12. The device of claim 11, wherein the decider is adapted to decide based on the interchannel time difference, whether one of the left channel signal and the right channel signal of the stereo signal is delayed with regard to the other channel signal, and, if one of the left channel signal or the right channel signal of the stereo signal is delayed with regard to the other channel signal, to post-process the delayed channel signal of the stereo signal using the delayed time envelope of the decoded downmix signal weighted by the respective weighting factor, and to post-process the other not delayed channel signal using the time envelope of the decoded downmix signal weighted by a respective weighting factor.

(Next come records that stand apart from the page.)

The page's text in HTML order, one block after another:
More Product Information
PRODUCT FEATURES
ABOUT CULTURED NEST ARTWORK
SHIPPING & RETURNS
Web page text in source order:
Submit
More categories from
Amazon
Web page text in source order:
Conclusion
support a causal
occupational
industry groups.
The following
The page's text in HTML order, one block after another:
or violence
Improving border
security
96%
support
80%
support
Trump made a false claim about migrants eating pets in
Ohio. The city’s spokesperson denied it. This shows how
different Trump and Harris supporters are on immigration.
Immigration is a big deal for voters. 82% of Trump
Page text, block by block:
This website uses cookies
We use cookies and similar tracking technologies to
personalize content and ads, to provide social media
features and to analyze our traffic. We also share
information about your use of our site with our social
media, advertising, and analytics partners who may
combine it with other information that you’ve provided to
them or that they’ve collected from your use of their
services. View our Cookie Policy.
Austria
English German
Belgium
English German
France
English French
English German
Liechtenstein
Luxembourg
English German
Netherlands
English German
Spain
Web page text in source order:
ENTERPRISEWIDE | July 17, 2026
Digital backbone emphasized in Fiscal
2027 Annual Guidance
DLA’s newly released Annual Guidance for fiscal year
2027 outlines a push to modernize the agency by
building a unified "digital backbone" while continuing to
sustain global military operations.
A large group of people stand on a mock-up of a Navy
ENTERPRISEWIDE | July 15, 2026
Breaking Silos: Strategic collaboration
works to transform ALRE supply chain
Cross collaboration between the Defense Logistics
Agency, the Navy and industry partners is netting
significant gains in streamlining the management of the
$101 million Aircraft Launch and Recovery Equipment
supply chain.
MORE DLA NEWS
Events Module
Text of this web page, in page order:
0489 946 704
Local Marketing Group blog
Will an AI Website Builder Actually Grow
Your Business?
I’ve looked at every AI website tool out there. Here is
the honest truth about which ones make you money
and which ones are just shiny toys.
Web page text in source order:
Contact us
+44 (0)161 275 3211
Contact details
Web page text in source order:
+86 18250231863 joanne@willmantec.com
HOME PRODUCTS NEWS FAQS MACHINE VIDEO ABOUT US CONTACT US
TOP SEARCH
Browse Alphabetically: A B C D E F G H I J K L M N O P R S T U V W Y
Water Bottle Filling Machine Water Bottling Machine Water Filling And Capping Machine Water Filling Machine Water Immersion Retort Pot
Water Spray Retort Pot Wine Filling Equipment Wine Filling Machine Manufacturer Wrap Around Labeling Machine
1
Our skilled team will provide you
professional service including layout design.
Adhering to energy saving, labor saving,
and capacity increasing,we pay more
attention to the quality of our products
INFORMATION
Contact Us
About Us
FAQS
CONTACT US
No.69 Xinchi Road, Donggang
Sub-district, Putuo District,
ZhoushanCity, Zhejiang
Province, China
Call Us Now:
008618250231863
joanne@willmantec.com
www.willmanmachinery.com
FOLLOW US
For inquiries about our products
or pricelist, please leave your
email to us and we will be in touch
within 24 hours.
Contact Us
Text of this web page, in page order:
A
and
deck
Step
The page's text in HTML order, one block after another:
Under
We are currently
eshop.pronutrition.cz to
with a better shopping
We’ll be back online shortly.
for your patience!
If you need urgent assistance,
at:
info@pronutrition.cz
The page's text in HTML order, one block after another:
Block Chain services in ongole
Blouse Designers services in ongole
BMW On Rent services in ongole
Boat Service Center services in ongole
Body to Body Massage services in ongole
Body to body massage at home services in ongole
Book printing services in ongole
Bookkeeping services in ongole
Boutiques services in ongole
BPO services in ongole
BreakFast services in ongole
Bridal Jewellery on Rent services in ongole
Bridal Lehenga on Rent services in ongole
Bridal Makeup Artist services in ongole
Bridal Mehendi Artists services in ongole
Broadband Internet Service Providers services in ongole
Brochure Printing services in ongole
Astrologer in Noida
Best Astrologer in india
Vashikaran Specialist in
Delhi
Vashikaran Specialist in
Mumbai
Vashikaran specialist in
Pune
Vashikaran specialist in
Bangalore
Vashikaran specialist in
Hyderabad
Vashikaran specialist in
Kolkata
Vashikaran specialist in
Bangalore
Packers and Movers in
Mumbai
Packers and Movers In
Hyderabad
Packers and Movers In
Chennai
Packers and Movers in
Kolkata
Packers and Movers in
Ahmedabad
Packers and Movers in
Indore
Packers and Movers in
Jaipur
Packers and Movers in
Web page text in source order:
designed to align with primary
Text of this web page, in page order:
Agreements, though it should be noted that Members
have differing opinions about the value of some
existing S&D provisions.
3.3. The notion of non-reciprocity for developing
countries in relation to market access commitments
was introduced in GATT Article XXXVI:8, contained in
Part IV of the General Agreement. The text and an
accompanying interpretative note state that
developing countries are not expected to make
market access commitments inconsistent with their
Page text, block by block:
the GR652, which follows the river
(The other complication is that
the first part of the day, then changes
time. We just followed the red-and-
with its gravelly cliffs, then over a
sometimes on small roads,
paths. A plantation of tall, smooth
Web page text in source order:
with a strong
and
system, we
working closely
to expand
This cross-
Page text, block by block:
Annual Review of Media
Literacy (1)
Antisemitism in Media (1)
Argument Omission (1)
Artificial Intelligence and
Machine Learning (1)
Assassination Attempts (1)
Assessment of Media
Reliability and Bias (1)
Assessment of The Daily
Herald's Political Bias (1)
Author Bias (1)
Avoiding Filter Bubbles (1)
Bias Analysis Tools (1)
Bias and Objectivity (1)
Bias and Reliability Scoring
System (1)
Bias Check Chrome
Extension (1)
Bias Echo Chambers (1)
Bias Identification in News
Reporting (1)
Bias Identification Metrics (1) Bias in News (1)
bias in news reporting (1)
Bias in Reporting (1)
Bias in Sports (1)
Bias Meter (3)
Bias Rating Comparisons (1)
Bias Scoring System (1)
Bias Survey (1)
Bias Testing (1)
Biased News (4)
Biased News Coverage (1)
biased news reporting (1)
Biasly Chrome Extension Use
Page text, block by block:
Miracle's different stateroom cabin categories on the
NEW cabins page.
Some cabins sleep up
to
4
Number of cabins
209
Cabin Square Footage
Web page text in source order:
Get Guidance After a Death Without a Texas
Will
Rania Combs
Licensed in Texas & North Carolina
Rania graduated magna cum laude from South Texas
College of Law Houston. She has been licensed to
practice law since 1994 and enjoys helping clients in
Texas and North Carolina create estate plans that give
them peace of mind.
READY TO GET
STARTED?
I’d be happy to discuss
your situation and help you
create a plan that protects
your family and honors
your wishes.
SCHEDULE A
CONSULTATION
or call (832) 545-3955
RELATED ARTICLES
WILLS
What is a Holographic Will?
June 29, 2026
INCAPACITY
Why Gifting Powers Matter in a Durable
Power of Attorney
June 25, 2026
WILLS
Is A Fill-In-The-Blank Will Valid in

13. A method for post-processing at least one of a left or a right channel signal of a stereo signal, the left and the right channel signal generated from a decoded downmix signal by a low-bit-rate coding/decoding system, the method comprising:

receiving the left channel signal and the right channel signal generated from the decoded downmix signal, a time envelope of the decoded downmix signal, an interchannel time difference between the left channel signal and the right channel signal of the stereo signal and a classification indication indicating a transient type of the downmix signal or of the stereo signal;

deciding dependent on the classification indication indicating a transient type of the downmix signal and on a further classification indication indicating a transient type of the stereo signal, which one or ones of the channel signals are post-processed, and deciding dependent on the interchannel time difference, whether the left or right channel signal is post-processed by a delayed time envelope of the downmix signal weighted by a respective weighting factor; and

post-processing at least one of the left or right channel signals based on the time envelope of the decoded downmix signal weighted by the respective weighting factor and in dependence on the interchannel time difference and on the classification indication, wherein the respective weighting factor depends on a received channel level difference, CLD, of the left and the right channel of the stereo signal.